PAT--1008 Elevator (20 分)
1008 Elevator (20 分)
這個題目簡直就是超級無敵大水題啊!!!難度為0。。。。
The highest building in our city has only one elevator. A request list is made up with N positive numbers. The numbers denote at which floors the elevator will stop, in specified order. It costs 6 seconds to move the elevator up one floor, and 4 seconds to move down one floor. The elevator will stay for 5 seconds at each stop.
For a given request list, you are to compute the total time spent to fulfill the requests on the list. The elevator is on the 0th floor at the beginning and does not have to return to the ground floor when the requests are fulfilled.
Input Specification:
Each input file contains one test case. Each case contains a positive integer N, followed by N positive numbers. All the numbers in the input are less than 100.
Output Specification:
For each test case, print the total time on a single line.
Sample Input:
3 2 3 1
Sample Output:
41
譯文:
我們城市最高的建築只有一部電梯。請求列表由N個正數。數字表示電梯將以指定順序停在哪些樓層。將電梯向上移動一層需要6秒鐘,向下移動一層樓需要4秒鐘。電梯將在每個站點停留5秒鐘。
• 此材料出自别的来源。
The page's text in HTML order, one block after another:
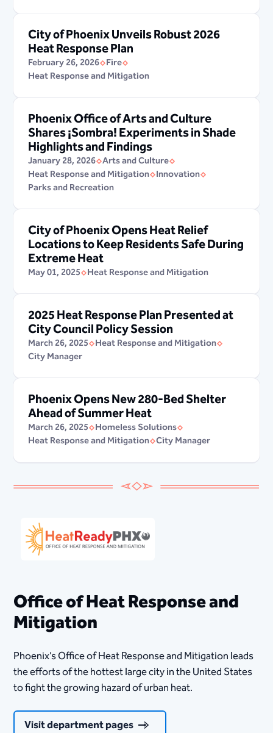
City of Phoenix Unveils Robust 2026
Heat Response Plan
February 26, 2026 Fire
Heat Response and Mitigation
Phoenix Office of Arts and Culture
Shares ¡Sombra! Experiments in Shade
Highlights and Findings
January 28, 2026 Arts and Culture
Heat Response and Mitigation Innovation
Parks and Recreation
City of Phoenix Opens Heat Relief
Locations to Keep Residents Safe During
Extreme Heat
May 01, 2025 Heat Response and Mitigation
2025 Heat Response Plan Presented at
City Council Policy Session
March 26, 2025 Heat Response and Mitigation
City Manager
Phoenix Opens New 280-Bed Shelter
Ahead of Summer Heat
March 26, 2025 Homeless Solutions
Heat Response and Mitigation City Manager
Office of Heat Response and
Mitigation
Phoenix’s Office of Heat Response and Mitigation leads
the efforts of the hottest large city in the United States
to fight the growing hazard of urban heat.
Visit department pages
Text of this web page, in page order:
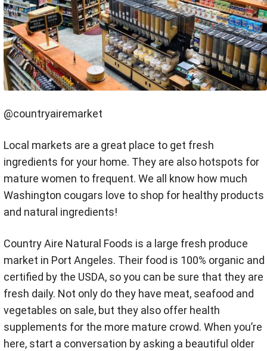
@countryairemarket
Local markets are a great place to get fresh
ingredients for your home. They are also hotspots for
mature women to frequent. We all know how much
Washington cougars love to shop for healthy products
and natural ingredients!
Country Aire Natural Foods is a large fresh produce
market in Port Angeles. Their food is 100% organic and
certified by the USDA, so you can be sure that they are
fresh daily. Not only do they have meat, seafood and
vegetables on sale, but they also offer health
supplements for the more mature crowd. When you’re
here, start a conversation by asking a beautiful older
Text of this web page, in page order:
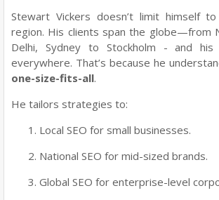
Stewart Vickers doesn’t limit himself
region. His clients span the globe—from
Delhi, Sydney to Stockholm - and
everywhere. That’s because he
one-size-fits-all.
He tailors strategies to:
Local SEO for small businesses.
National SEO for mid-sized brands.
Global SEO for enterprise-level
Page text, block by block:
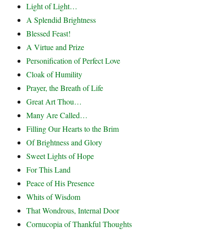
Light of Light…
A Splendid Brightness
Blessed Feast!
A Virtue and Prize
Personification of Perfect Love
Cloak of Humility
Prayer, the Breath of Life
Great Art Thou…
Many Are Called…
Filling Our Hearts to the Brim
Of Brightness and Glory
Sweet Lights of Hope
For This Land
Peace of His Presence
Whits of Wisdom
That Wondrous, Internal Door
Cornucopia of Thankful Thoughts
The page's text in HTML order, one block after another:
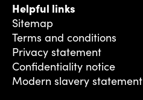
Helpful links
Sitemap
Terms and conditions
Privacy statement
Confidentiality notice
Modern slavery statement
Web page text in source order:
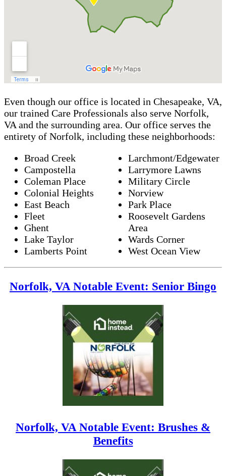
Even though our office is located in Chesapeake, VA,
our trained Care Professionals also serve Norfolk,
VA and the surrounding area. Our office serves the
entirety of Norfolk, including these neighborhoods:
Broad Creek
Campostella
Coleman Place
Colonial Heights
East Beach
Fleet
Ghent
Lake Taylor
Lamberts Point
Larchmont/Edgewater
Larrymore Lawns
Military Circle
Norview
Park Place
Roosevelt Gardens
Area
Wards Corner
West Ocean View
Norfolk, VA Notable Event: Senior Bingo
Norfolk, VA Notable Event: Brushes &
Benefits
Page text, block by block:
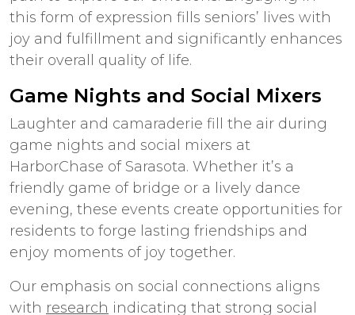
this form of expression fills seniors’ lives with
joy and fulfillment and significantly enhances
their overall quality of life.
Game Nights and Social Mixers
Laughter and camaraderie fill the air during
game nights and social mixers at
HarborChase of Sarasota. Whether it’s a
friendly game of bridge or a lively dance
evening, these events create opportunities for
residents to forge lasting friendships and
enjoy moments of joy together.
Our emphasis on social connections aligns
with research indicating that strong social
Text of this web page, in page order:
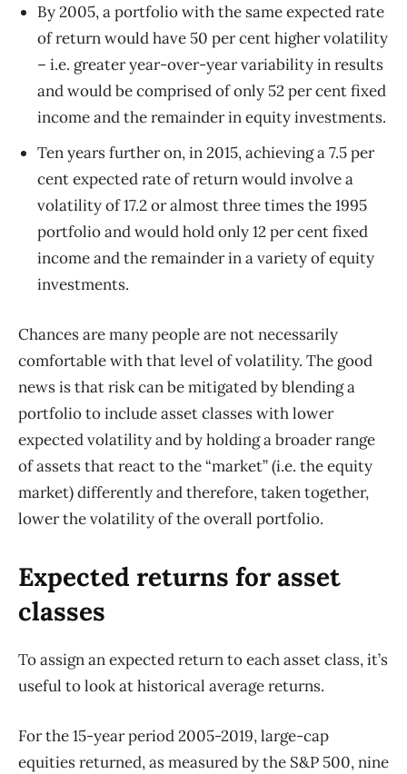
By 2005, a portfolio with the same expected rate
of return would have 50 per cent higher volatility
– i.e. greater year-over-year variability in results
and would be comprised of only 52 per cent fixed
income and the remainder in equity investments.
Ten years further on, in 2015, achieving a 7.5 per
cent expected rate of return would involve a
volatility of 17.2 or almost three times the 1995
portfolio and would hold only 12 per cent fixed
income and the remainder in a variety of equity
investments.
Chances are many people are not necessarily
comfortable with that level of volatility. The good
news is that risk can be mitigated by blending a
portfolio to include asset classes with lower
expected volatility and by holding a broader range
of assets that react to the “market” (i.e. the equity
market) differently and therefore, taken together,
lower the volatility of the overall portfolio.
Expected returns for asset
classes
To assign an expected return to each asset class, it’s
useful to look at historical average returns.
For the 15-year period 2005-2019, large-cap
equities returned, as measured by the S&P 500, nine
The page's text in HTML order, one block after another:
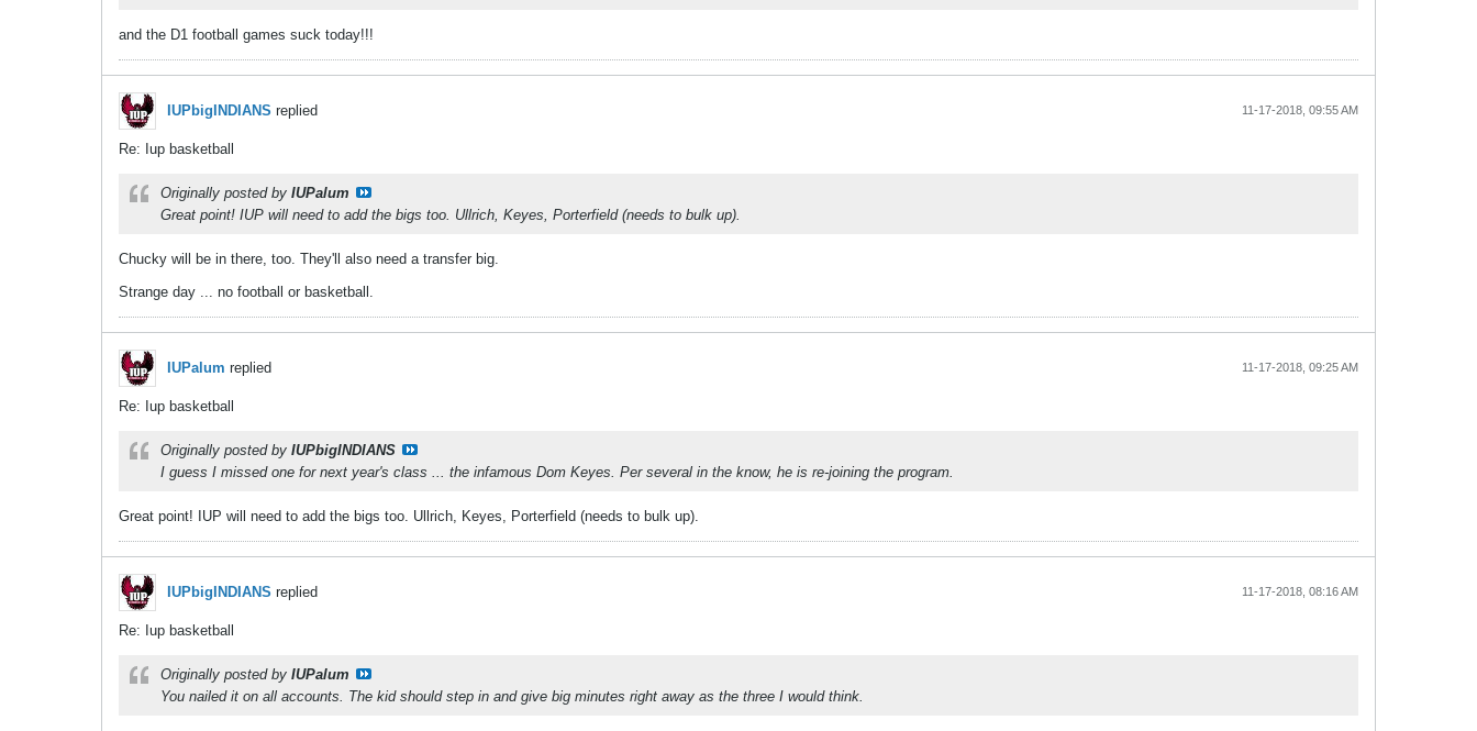
and the D1 football games suck today!!!
IUPbigINDIANS replied 11-17-2018, 09:55 AM
Re: Iup basketball
Originally posted by IUPalum
Great point! IUP will need to add the bigs too. Ullrich, Keyes, Porterfield (needs to bulk up).
Chucky will be in there, too. They'll also need a transfer big.
Strange day ... no football or basketball.
IUPalum replied 11-17-2018, 09:25 AM
Re: Iup basketball
Originally posted by IUPbigINDIANS
I guess I missed one for next year's class ... the infamous Dom Keyes. Per several in the know, he is re-joining the program.
Great point! IUP will need to add the bigs too. Ullrich, Keyes, Porterfield (needs to bulk up).
IUPbigINDIANS replied 11-17-2018, 08:16 AM
Re: Iup basketball
Originally posted by IUPalum
You nailed it on all accounts. The kid should step in and give big minutes right away as the three I would think.
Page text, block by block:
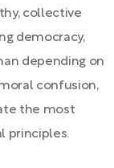
collective
democracy,
depending on
confusion,
the most
principles.
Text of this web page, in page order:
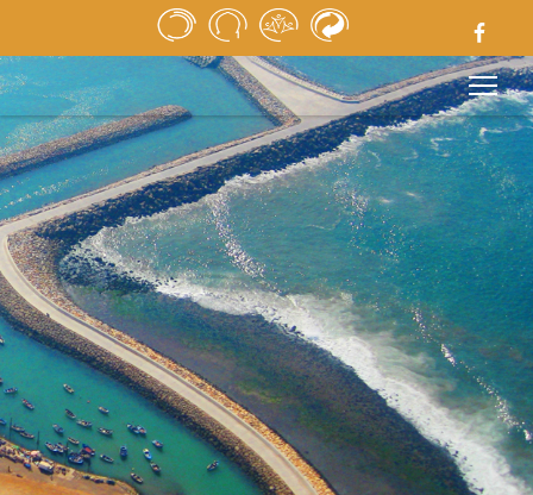
HOME
NEWSPAPER
MEDIA
PUBLIC TENDERS
USEFUL LINKS
LEGAL NOTICE
CONTACT
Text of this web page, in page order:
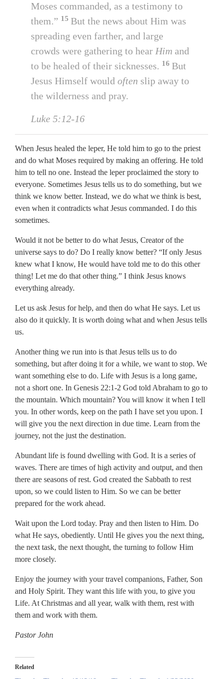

對於給定的請求列表,您將計算在列表上完成請求所花費的總時間。電梯在開始時位於0樓,並且在滿足要求時不必返回到底層。
輸入規格:
每個輸入檔案包含一個測試用例。每個案例都包含一個正整數N,接著是N個正數。輸入中的所有數字都小於100。
輸出規格:
對於每個測試用例,在一行上列印總時間。
樣本輸入:
3 2 3 1
樣本輸出:
41
廢話不多說, 直接上程式碼!!
#include<cstdio>
using namespace std;
int main()
{
int floor = 0;
int sum = 0;
int n;
scanf("%d", &n);
for (int i = 0; i < n; i++)
{
int stop_floor;
scanf("%d", &stop_floor);
if (stop_floor > floor)
{
sum += (stop_floor - floor) * 6; //上升的時候加6
floor = stop_floor;
}
else if (floor > stop_floor)
{
sum += (floor - stop_floor) * 4;
floor = stop_floor;
}
sum += 5;
}
printf("%d", sum);
}